We've had meetings with the school. One comment was, "Your daughter is partly to blame." She is very babyish, she acts like a 4-year-old if someone touches her. I said, "I can see where you're coming from, but the hitting has to stop."
The reasoning the principal gave us last week is that they are Islanders, they've only been in New Zealand two years, that in their culture it's do or die. I totally understand, that's why I don't blame the girl. But she needs to be told.
I thought about changing schools, then I thought my daughter is just going to be a target somewhere else. She has a really good friend at this school so she doesn't want to leave her.
The sister
Anonymous, 35, North Shore
My brother was a normal/typical child until the age of about 12 or 13. I am his older sister by six years and we would always play together, with me often treating him as if he was a younger sister or my baby girl.
He grew up to be a bit feminine, so by the time he went to St Peter's College he started being picked on.
He was bullied on an almost daily basis. It involved name calling ("poofta", "faggot", "gay", etc), being made to do things he didn't want to do and being shoved around physically.
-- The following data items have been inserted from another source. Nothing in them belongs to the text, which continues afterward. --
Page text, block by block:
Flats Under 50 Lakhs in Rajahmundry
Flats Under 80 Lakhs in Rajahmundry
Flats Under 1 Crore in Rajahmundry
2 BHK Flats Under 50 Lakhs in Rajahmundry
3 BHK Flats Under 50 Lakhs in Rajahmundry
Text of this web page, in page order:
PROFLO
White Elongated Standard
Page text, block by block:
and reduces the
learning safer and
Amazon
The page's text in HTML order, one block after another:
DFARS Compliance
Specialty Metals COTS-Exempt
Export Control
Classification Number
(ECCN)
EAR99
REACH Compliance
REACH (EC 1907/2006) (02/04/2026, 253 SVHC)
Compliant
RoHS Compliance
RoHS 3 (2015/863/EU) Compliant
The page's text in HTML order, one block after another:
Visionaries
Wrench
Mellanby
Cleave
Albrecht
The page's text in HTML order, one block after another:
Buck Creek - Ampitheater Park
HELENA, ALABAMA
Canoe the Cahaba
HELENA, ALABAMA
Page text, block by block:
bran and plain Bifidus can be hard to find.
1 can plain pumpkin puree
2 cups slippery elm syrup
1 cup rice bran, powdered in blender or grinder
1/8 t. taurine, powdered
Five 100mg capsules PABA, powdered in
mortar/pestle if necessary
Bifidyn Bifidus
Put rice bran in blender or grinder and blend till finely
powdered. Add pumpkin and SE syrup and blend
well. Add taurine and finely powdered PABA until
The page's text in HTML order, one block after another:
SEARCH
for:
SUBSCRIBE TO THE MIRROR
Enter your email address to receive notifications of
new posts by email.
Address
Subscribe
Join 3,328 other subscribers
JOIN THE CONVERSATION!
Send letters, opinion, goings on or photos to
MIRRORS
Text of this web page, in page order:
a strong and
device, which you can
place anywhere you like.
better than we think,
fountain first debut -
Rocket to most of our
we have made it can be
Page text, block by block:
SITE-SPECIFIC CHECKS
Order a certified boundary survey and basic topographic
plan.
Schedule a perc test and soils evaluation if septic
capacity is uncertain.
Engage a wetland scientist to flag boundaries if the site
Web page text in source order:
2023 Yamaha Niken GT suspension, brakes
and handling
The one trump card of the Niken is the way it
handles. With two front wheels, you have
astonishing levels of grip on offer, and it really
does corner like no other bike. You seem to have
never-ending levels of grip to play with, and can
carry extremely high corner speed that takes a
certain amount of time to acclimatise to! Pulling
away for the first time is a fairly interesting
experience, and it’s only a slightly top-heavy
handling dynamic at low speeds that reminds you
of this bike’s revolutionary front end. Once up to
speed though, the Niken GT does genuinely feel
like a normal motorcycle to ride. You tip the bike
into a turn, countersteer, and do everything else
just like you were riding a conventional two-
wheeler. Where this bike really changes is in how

I remember him making daily excuses about not feeling well and refusing to go to school.
My parents eventually changed his school because the bullying was affecting his physical health - his mental health was clearly affected. He lost all confidence, stopped taking part in everything and only had one or two friends. Things were better for a while at his new school, but the damage was done.
After about a year at the new school, he confessed to me (I was very close to him emotionally) that he was being bullied and he was hearing voices.
Some months later he was diagnosed as being bipolar and stopped school entirely. He was put on psychotic medication, which he will likely need for the rest of his life.
He is in his 30s now and has no friends. He is very shy, lacks confidence and really only wants to be around people he is comfortable and familiar with, such as family.
As a mother now, I worry to no end about my children being bullied at school. My older child is on the autism spectrum and has special needs.
At the first sign of bullying, if it is not addressed to my satisfaction, I am likely to pull my children out of school to home-school them.
As a sister, I feel nothing but pain and sadness at the potential that was lost and for the wonderful person that my brother could have been if bullies had not taken away his right to be that person.
The white girl
Anonymous, 42, Auckland
I was the whitest girl in an all-girl school in the 1980s. I can testify that what [Edgewater College student] Krystal says about her experience is not new.
Bullying can come from any ethnic background. Verbal taunts and violence by the Maori and spitting and having rubbish thrown at me by the Pakeha was my lot.
My parents pushed me hard at home (schoolwork, everything) and were not sympathetic when I came home sporting a black eye from the school bus trip home.
The bullying (much of it for my white skin, some for my visual impairment) started at kindergarten and didn't end until I left high school. I left school and home at 16.
The effects of bullying have reverberated through my life. I was diagnosed with depression (an illness that started at age 15) when I was 30. Prior to that diagnosis I had been a substance abuser, alcoholic, self-harmer. I had contemplated suicide multiple times. I am still wrestling with depression and may never be free of it. I will never forget the names of those people who bullied me at school. You cannot forget their names. These people scarred me for life.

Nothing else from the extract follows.